■ Directions for this task
Select the lines of the records containing the word "ongoing" and list them.

■ Supplied records
▬▬▬

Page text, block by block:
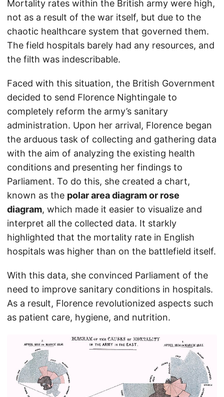
Mortality rates within the British army were high,
not as a result of the war itself, but due to the
chaotic healthcare system that governed them.
The field hospitals barely had any resources, and
the filth was indescribable.
Faced with this situation, the British Government
decided to send Florence Nightingale to
completely reform the army’s sanitary
administration. Upon her arrival, Florence began
the arduous task of collecting and gathering data
with the aim of analyzing the existing health
conditions and presenting her findings to
Parliament. To do this, she created a chart,
known as the polar area diagram or rose
diagram, which made it easier to visualize and
interpret all the collected data. It starkly
highlighted that the mortality rate in English
hospitals was higher than on the battlefield itself.
With this data, she convinced Parliament of the
need to improve sanitary conditions in hospitals.
As a result, Florence revolutionized aspects such
as patient care, hygiene, and nutrition.
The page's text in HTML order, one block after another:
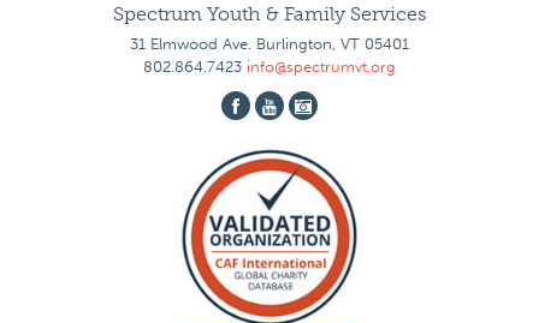
Spectrum Youth & Family Services
31 Elmwood Ave. Burlington, VT 05401
802.864.7423 info@spectrumvt.org
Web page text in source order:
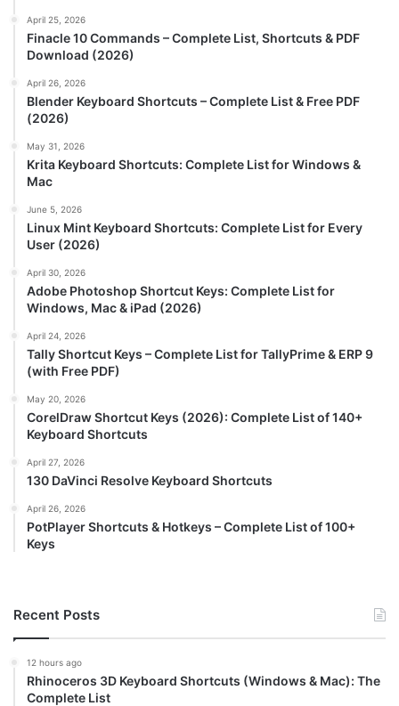
April 25, 2026
Finacle 10 Commands – Complete List, Shortcuts & PDF
Download (2026)
April 26, 2026
Blender Keyboard Shortcuts – Complete List & Free PDF
(2026)
May 31, 2026
Krita Keyboard Shortcuts: Complete List for Windows &
Mac
June 5, 2026
Linux Mint Keyboard Shortcuts: Complete List for Every
User (2026)
April 30, 2026
Adobe Photoshop Shortcut Keys: Complete List for
Windows, Mac & iPad (2026)
April 24, 2026
Tally Shortcut Keys – Complete List for TallyPrime & ERP 9
(with Free PDF)
May 20, 2026
CorelDraw Shortcut Keys (2026): Complete List of 140+
Keyboard Shortcuts
April 27, 2026
130 DaVinci Resolve Keyboard Shortcuts
April 26, 2026
PotPlayer Shortcuts & Hotkeys – Complete List of 100+
Keys
Recent Posts
12 hours ago
Rhinoceros 3D Keyboard Shortcuts (Windows & Mac): The
Complete List
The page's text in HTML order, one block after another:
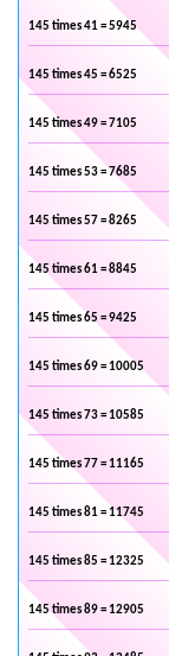
145 times 41 = 5945
145 times 45 = 6525
145 times 49 = 7105
145 times 53 = 7685
145 times 57 = 8265
145 times 61 = 8845
145 times 65 = 9425
145 times 69 = 10005
145 times 73 = 10585
145 times 77 = 11165
145 times 81 = 11745
145 times 85 = 12325
145 times 89 = 12905
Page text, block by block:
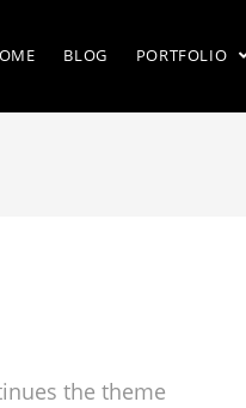
BLOG PORTFOLIO
the theme
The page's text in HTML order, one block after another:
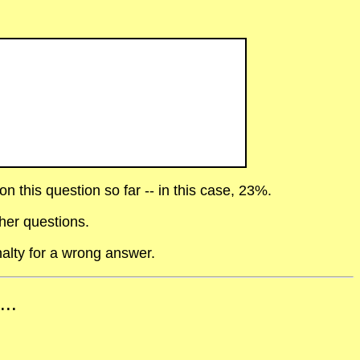
this question so far -- in this case, 23%.
questions.
for a wrong answer.
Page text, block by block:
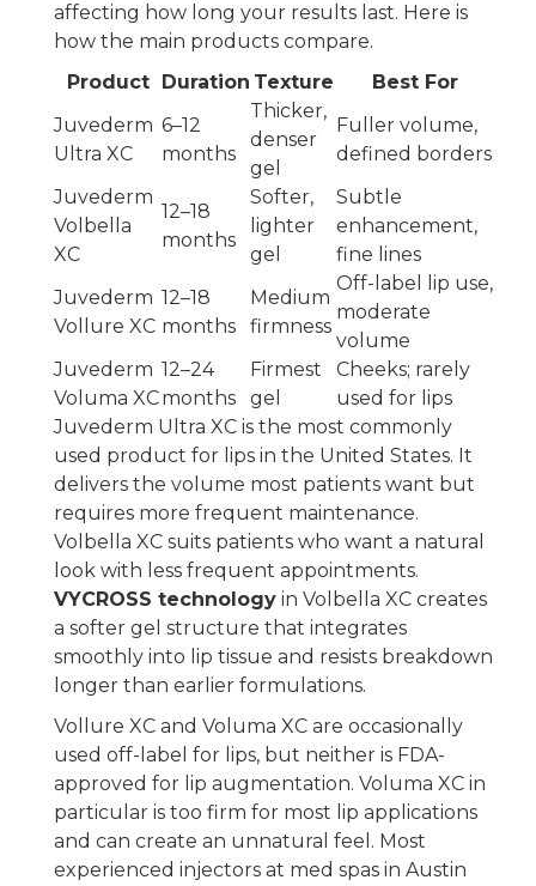
affecting how long your results last. Here is
how the main products compare.
Product
Duration Texture
Best For
Juvederm
Ultra XC
6–12
months
Thicker,
denser
gel
Fuller volume,
defined borders
Juvederm
Volbella
XC
12–18
months
Softer,
lighter
gel
Subtle
enhancement,
fine lines
Juvederm
Vollure XC
12–18
months
Medium
firmness
Off-label lip use,
moderate
volume
Juvederm
Voluma XC
12–24
months
Firmest
gel
Cheeks; rarely
used for lips
Juvederm Ultra XC is the most commonly
used product for lips in the United States. It
delivers the volume most patients want but
requires more frequent maintenance.
Volbella XC suits patients who want a natural
look with less frequent appointments.
VYCROSS technology in Volbella XC creates
a softer gel structure that integrates
smoothly into lip tissue and resists breakdown
longer than earlier formulations.
Vollure XC and Voluma XC are occasionally
used off-label for lips, but neither is FDA-
approved for lip augmentation. Voluma XC in
particular is too firm for most lip applications
and can create an unnatural feel. Most
experienced injectors at med spas in Austin
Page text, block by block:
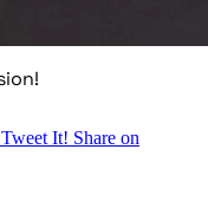
Tweet It! Share on
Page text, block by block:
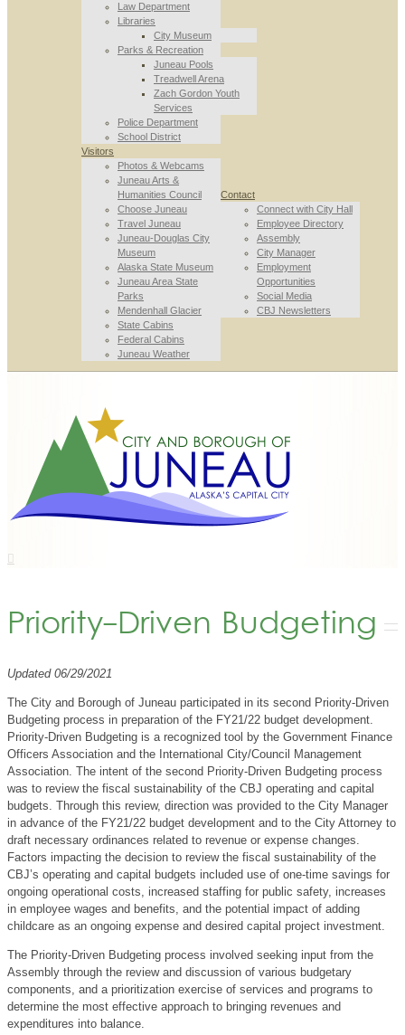
Law Department
Libraries
City Museum
Parks & Recreation
Juneau Pools
Treadwell Arena
Zach Gordon Youth
Services
Police Department
School District
Visitors
Photos & Webcams
Juneau Arts &
Humanities Council
Choose Juneau
Travel Juneau
Juneau-Douglas City
Museum
Alaska State Museum
Juneau Area State
Parks
Mendenhall Glacier
State Cabins
Federal Cabins
Juneau Weather
Contact
Connect with City Hall
Employee Directory
Assembly
City Manager
Employment
Opportunities
Social Media
CBJ Newsletters
Priority-Driven Budgeting
Updated 06/29/2021
The City and Borough of Juneau participated in its second Priority-Driven
Budgeting process in preparation of the FY21/22 budget development.
Priority-Driven Budgeting is a recognized tool by the Government Finance
Officers Association and the International City/Council Management
Association. The intent of the second Priority-Driven Budgeting process
was to review the fiscal sustainability of the CBJ operating and capital
budgets. Through this review, direction was provided to the City Manager
in advance of the FY21/22 budget development and to the City Attorney to
draft necessary ordinances related to revenue or expense changes.
Factors impacting the decision to review the fiscal sustainability of the
CBJ’s operating and capital budgets included use of one-time savings for
ongoing operational costs, increased staffing for public safety, increases
in employee wages and benefits, and the potential impact of adding
childcare as an ongoing expense and desired capital project investment.
The Priority-Driven Budgeting process involved seeking input from the
Assembly through the review and discussion of various budgetary
components, and a prioritization exercise of services and programs to
determine the most effective approach to bringing revenues and
expenditures into balance.

▬▬▬

■ Response area
ongoing operational costs, increased staffing for public safety, increases
childcare as an ongoing expense and desired capital project investment.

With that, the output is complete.